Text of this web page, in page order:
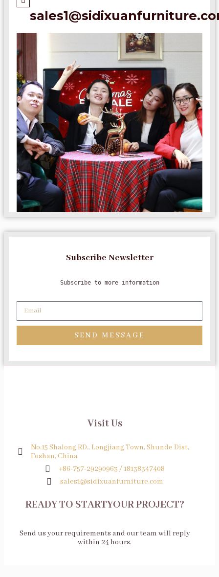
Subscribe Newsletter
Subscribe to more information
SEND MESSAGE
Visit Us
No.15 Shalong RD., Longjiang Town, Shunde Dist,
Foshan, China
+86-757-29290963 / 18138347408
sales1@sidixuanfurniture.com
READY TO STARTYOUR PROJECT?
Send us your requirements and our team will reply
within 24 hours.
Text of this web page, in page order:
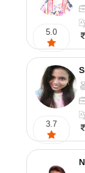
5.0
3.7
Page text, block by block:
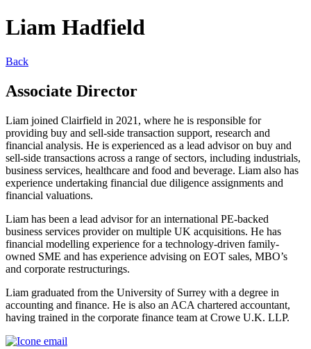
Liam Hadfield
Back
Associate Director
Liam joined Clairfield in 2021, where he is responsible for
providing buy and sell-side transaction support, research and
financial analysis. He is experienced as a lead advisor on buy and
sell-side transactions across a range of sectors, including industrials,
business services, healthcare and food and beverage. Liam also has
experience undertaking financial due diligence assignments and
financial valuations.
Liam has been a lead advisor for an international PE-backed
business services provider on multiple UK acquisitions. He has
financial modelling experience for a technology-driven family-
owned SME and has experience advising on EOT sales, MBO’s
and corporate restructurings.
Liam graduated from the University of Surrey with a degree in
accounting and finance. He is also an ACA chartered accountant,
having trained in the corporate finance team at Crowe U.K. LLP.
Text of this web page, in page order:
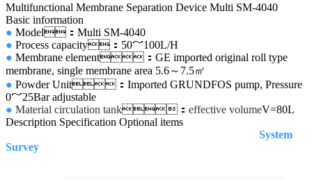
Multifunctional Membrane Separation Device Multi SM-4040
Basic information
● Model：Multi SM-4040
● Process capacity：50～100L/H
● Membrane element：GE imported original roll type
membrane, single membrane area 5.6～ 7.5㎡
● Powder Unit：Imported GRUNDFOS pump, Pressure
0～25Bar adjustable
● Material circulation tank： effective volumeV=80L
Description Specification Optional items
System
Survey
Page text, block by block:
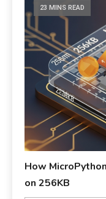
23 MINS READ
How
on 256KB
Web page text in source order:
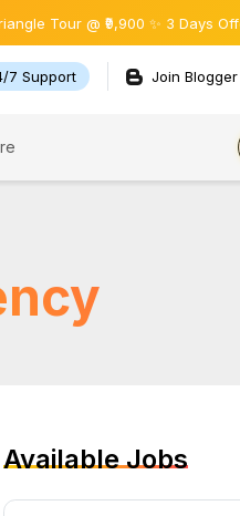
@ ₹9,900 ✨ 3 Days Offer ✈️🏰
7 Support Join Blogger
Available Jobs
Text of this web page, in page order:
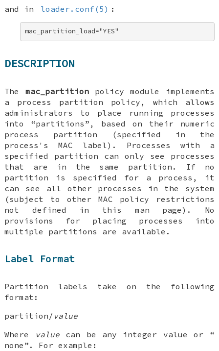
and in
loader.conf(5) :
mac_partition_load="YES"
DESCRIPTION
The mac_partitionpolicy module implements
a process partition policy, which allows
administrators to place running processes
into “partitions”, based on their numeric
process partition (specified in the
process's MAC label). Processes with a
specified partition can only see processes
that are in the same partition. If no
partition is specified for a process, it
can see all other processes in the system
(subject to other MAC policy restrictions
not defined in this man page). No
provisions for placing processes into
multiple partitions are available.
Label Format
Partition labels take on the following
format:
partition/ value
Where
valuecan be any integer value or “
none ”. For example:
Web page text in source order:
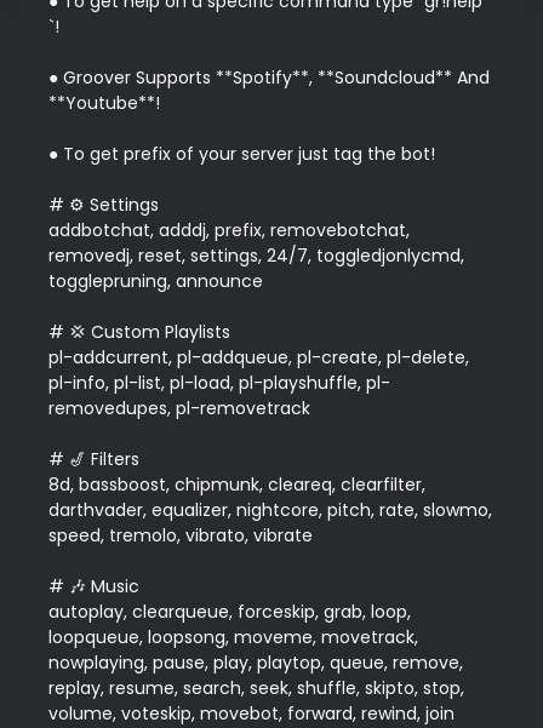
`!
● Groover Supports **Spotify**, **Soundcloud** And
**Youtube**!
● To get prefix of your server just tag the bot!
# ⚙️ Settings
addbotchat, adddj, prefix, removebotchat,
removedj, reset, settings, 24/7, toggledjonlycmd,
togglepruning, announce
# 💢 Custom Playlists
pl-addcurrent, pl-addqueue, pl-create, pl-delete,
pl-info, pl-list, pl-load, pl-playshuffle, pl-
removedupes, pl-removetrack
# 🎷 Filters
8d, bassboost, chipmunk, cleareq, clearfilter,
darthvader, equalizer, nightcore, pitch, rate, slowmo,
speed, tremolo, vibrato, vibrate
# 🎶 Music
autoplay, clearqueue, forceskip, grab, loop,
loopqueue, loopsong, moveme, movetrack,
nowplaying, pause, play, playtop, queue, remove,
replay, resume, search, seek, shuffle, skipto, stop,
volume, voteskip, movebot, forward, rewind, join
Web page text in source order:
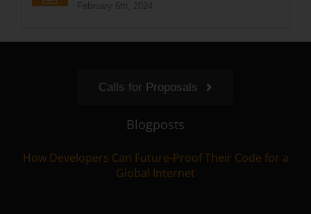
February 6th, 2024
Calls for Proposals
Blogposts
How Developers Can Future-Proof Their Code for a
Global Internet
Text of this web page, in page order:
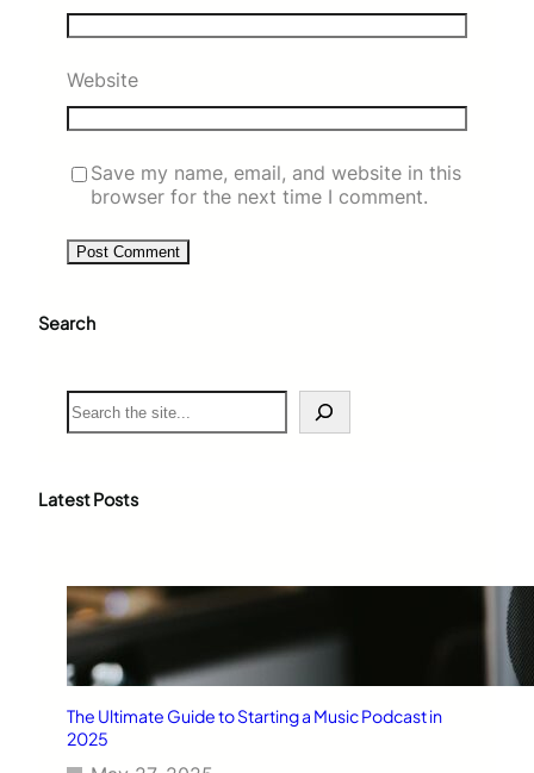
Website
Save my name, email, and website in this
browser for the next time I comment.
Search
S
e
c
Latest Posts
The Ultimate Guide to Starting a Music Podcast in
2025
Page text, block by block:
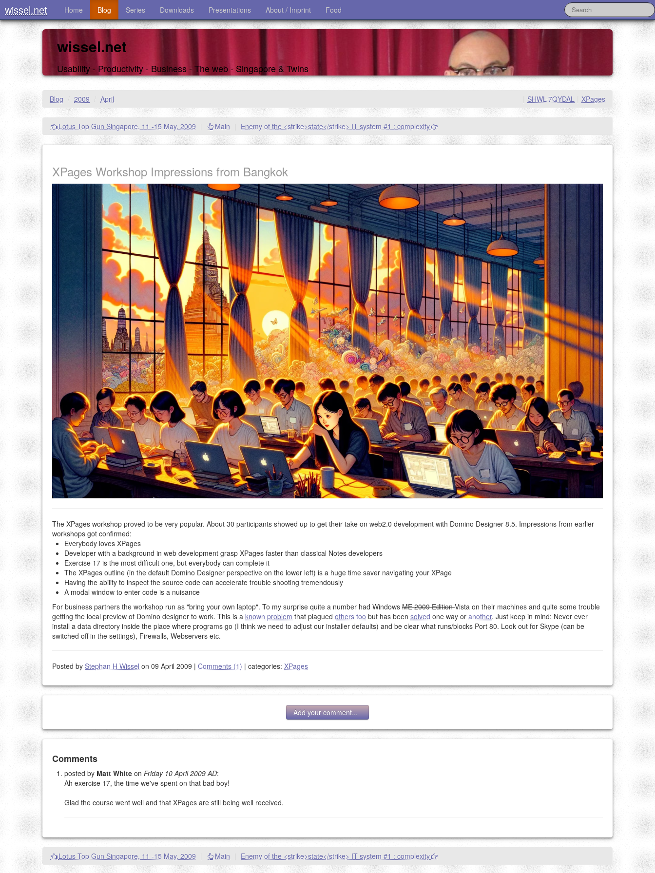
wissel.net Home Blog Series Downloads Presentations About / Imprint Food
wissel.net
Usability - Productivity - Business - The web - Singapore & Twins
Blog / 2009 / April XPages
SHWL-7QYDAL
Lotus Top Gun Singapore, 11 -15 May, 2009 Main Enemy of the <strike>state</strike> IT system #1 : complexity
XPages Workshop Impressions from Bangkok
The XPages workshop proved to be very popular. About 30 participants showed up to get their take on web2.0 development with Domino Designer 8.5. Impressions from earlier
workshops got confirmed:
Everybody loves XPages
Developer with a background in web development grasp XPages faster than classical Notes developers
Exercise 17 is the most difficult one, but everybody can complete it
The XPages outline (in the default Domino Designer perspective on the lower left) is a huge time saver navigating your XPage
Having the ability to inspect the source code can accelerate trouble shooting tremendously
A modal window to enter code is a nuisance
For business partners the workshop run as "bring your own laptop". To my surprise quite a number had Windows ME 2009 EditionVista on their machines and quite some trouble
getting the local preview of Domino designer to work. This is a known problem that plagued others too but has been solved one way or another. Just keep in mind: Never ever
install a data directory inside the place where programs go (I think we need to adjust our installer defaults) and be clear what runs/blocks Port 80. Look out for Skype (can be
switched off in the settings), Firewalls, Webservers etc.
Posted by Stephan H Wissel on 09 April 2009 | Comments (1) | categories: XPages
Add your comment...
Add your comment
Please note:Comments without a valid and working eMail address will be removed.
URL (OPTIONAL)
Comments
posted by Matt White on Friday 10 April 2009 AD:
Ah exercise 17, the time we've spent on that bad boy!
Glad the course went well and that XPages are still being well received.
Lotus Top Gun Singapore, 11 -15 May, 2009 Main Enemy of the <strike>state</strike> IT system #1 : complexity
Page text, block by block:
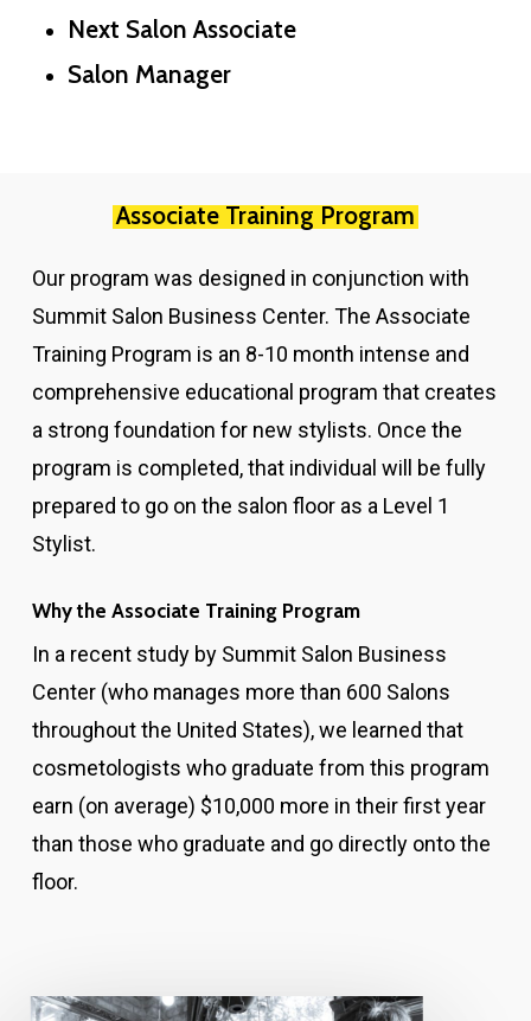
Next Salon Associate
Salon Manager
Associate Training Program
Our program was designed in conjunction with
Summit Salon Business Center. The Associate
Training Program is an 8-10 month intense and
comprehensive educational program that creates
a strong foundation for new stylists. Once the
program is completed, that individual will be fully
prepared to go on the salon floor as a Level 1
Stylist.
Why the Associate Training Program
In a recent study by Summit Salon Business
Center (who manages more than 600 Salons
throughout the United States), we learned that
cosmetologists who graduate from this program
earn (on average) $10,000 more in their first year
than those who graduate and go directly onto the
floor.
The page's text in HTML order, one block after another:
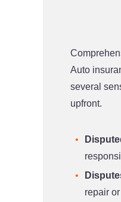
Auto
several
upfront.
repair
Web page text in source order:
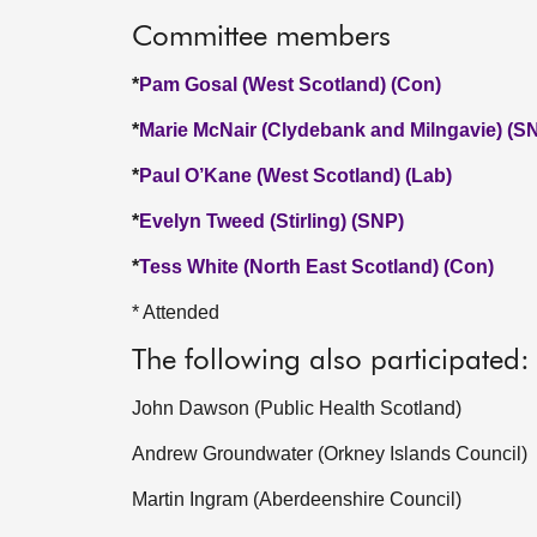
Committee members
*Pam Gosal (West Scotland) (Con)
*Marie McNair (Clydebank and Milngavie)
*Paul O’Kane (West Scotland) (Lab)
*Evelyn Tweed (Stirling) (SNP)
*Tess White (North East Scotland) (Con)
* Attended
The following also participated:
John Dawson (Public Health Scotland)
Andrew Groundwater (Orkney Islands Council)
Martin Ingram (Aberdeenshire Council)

What the task requires
I need every line of the material that includes "sell", so please copy them out.

Exercise answer
providing buy and sell-side transaction support, research and
sell-side transactions across a range of sectors, including industrials,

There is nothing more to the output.